两人都清楚,北鲁国和南越维系了十几年的和平,在这一刻,彻底瓦解。
*
这一场雪,下的持别大。下了足足有半月,封了山也封了路。
夜无烟从未有一刻放弃寻找瑟瑟,冒着雪崩的危险,在山中寻找,派兵封锁了附近几座城池,就连一只飞鸟也插翅难飞。
可是,希望一日日落空,绝望一日日加深,终于,在疯狂地寻找了一个月后,夜无烟病倒了。
这是夜无烟有记忆以来,最大的一场病。
他躺在床榻上,时而感到寒冷,时而感到燥热。冷热交替,日日折磨着他。可是,他知道他并不糊涂,就算烧的最厉害之时,他的心头有一角始终是清楚的,始终,有个影子在徘徊油走着。
那是瑟瑟,是她的音容笑貌,在心头萦绕着。
他知道,虽然侍卫们日日依旧在搜寻,可是,他们都认为她已经不在人世了。可是,他心头却有着一个强烈的感觉,她还活着,一定还活着。
每到夜幕降临之时,他感到格外的孤独,凝视着窗前的明月,他体味到什么是刻骨铭心的思念,什么是侵入骨髓的疼痛。
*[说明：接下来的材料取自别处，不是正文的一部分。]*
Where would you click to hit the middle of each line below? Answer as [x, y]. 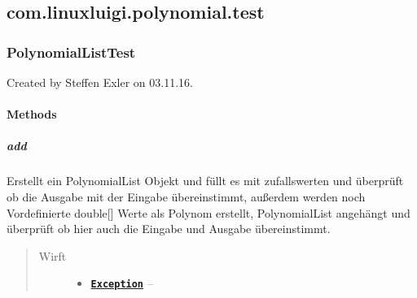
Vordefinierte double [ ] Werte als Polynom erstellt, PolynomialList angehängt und [208, 212]
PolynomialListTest [71, 52]
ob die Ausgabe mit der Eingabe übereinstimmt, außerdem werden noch [186, 196]
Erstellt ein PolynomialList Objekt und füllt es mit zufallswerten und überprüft [205, 181]
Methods [32, 114]
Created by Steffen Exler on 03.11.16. [100, 82]
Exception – [122, 283]
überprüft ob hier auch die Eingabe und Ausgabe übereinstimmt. [169, 229]

每当他一入眠,便会看到她穿着一袭青裙,站在他的手掌之上,轻盈如蝴蝶般翩然起舞。亦或是坐在琴案前,铮铮地抚琴。也或者是偎依在他的怀里,软语盈盈。
思念,让他如梦如幻,分不清白天和黑夜,搞不清是梦还是醒。
他以往不饮酒的,然,这几日,虽在病中,他却依旧日日豪饮。酒是个好东西,可以一醉解千愁。以前,他从不允许自己喝醉,因为,他不容许任何东西控制他的心神。他希望自己能够永远保持清醒,所做的每一个抉择,所说的每一个字都由自己决定。